__PROBLEM REQUIREMENTS__
Make an exact copy of all the entries, with the pictures left out.

Dataset records
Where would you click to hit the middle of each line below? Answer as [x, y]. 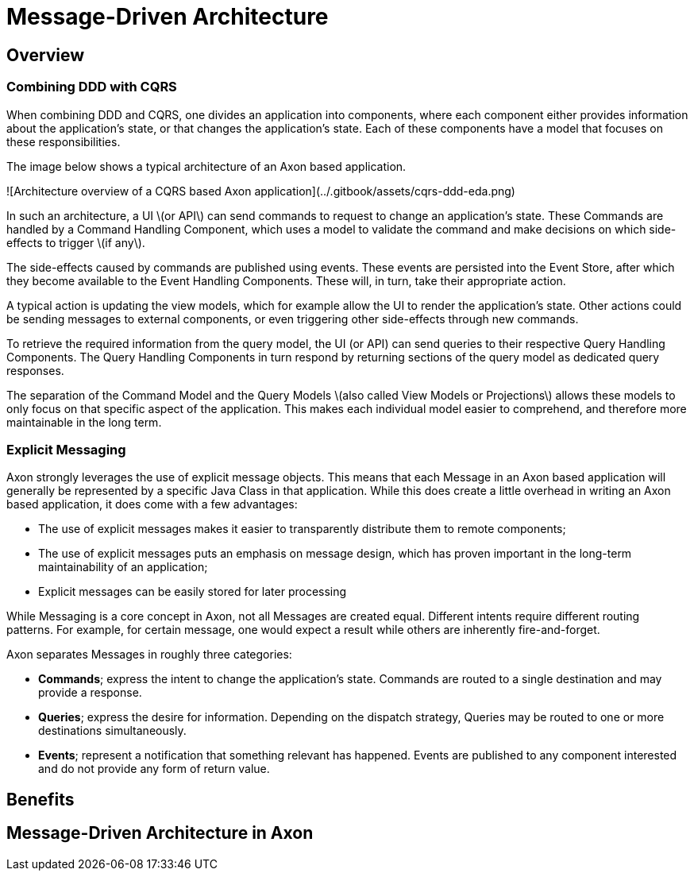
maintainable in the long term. [84, 422]
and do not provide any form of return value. [154, 769]
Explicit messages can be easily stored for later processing [193, 592]
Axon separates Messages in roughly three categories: [149, 655]
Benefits [40, 799]
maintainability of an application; [123, 567]
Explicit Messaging [66, 449]
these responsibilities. [64, 141]
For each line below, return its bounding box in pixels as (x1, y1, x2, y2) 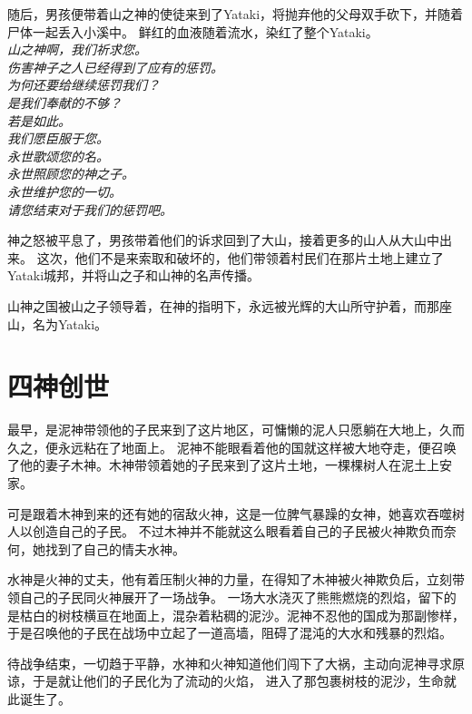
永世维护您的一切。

__EXERCISE ANSWER__
Where would you click to hit the middle of each line below? Answer as [x, y]. 
maintainable in the long term. [84, 422]
and do not provide any form of return value. [154, 769]
Explicit messages can be easily stored for later processing [193, 592]
Axon separates Messages in roughly three categories: [149, 655]
Benefits [40, 799]
maintainability of an application; [123, 567]
Explicit Messaging [66, 449]
these responsibilities. [64, 141]
For each line below, return its bounding box in pixels as (x1, y1, x2, y2) 
永世维护您的一切。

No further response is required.